### Extracted information
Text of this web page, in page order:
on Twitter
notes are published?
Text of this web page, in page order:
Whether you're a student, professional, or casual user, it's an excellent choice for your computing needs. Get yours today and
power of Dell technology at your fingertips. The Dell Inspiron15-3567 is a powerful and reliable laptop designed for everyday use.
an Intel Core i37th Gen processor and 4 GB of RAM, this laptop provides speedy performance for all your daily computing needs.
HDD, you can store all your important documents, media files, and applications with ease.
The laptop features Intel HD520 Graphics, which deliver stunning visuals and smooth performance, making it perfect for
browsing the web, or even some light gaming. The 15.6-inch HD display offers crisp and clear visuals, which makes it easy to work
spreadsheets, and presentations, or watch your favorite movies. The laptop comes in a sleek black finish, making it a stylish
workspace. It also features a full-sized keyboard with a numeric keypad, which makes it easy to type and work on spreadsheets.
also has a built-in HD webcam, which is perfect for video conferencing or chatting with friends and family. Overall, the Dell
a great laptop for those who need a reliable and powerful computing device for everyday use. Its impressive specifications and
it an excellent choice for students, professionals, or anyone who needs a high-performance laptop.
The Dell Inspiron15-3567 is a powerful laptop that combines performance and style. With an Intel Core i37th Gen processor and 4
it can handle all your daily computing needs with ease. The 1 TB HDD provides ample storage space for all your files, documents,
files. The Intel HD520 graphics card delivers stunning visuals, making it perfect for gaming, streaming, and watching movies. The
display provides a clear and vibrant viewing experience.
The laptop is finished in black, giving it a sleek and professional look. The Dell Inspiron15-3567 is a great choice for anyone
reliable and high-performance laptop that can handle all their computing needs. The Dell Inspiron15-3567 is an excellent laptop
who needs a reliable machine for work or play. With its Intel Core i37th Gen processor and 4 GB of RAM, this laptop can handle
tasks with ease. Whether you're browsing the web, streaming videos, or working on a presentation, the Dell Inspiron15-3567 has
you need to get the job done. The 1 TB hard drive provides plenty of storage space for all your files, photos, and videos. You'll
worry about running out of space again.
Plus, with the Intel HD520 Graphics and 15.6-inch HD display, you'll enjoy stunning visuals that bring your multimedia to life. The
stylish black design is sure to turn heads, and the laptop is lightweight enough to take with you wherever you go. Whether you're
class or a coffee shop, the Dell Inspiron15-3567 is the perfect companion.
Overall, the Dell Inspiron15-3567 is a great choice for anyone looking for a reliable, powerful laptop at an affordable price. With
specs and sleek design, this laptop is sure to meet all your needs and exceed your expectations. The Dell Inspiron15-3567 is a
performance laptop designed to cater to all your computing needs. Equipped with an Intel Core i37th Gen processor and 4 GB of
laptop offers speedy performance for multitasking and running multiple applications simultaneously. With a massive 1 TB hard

### The problem
Restate word for word the lines from the one holding "specs and sleek" through the last line of the listing, omitting every earlier line.

### Response to this task
specs and sleek design, this laptop is sure to meet all your needs and exceed your expectations. The Dell Inspiron15-3567 is a
performance laptop designed to cater to all your computing needs. Equipped with an Intel Core i37th Gen processor and 4 GB of
laptop offers speedy performance for multitasking and running multiple applications simultaneously. With a massive 1 TB hard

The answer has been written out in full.